§ Required work: Write out each record exactly and skip every image.

[Dataset excerpts]
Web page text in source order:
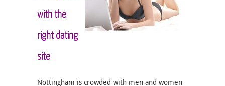
with the
right dating
site
Nottingham is crowded with men and women
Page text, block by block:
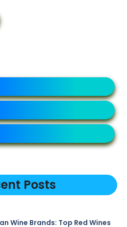
Posts
Wine Brands: Top Red Wines
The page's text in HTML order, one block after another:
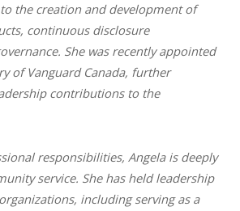
the creation and development of
continuous disclosure
She was recently appointed
of Vanguard Canada, further
contributions to the
responsibilities, Angela is deeply
service. She has held leadership
including serving as a
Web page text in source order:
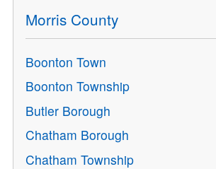
Morris County
Boonton Town
Boonton Township
Butler Borough
Chatham Borough
Chatham Township
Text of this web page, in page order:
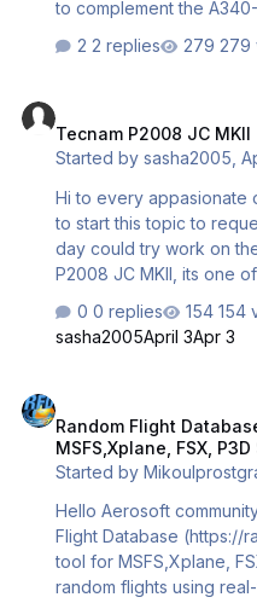
to complement the
2 replies
279
Tecnam P2008 JC MKII
Started bysasha2005,
Hi to every appasionate
to start this topic to
day could try work on
P2008 JC MKII, its one
would be interesting on
Simulator, in addition to
0 replies 154
sasha2005April 3Apr 3
Random Flight
MSFS,Xplane, FSX,
Started by
Hello Aerosoft
Flight Database (https://
tool for MSFS,Xplane,
random flights using
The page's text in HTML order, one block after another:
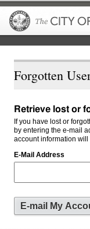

§ Response to the exercise:
Web page text in source order:
with the
right dating
site
Nottingham is crowded with men and women
Page text, block by block:
Posts
Wine Brands: Top Red Wines
The page's text in HTML order, one block after another:
the creation and development of
continuous disclosure
She was recently appointed
of Vanguard Canada, further
contributions to the
responsibilities, Angela is deeply
service. She has held leadership
including serving as a
Web page text in source order:
Morris County
Boonton Town
Boonton Township
Butler Borough
Chatham Borough
Chatham Township
Text of this web page, in page order:
to complement the
2 replies
279
Tecnam P2008 JC MKII
Started bysasha2005,
Hi to every appasionate
to start this topic to
day could try work on
P2008 JC MKII, its one
would be interesting on
Simulator, in addition to
0 replies 154
sasha2005April 3Apr 3
Random Flight
MSFS,Xplane, FSX,
Started by
Hello Aerosoft
Flight Database (https://
tool for MSFS,Xplane,
random flights using
The page's text in HTML order, one block after another:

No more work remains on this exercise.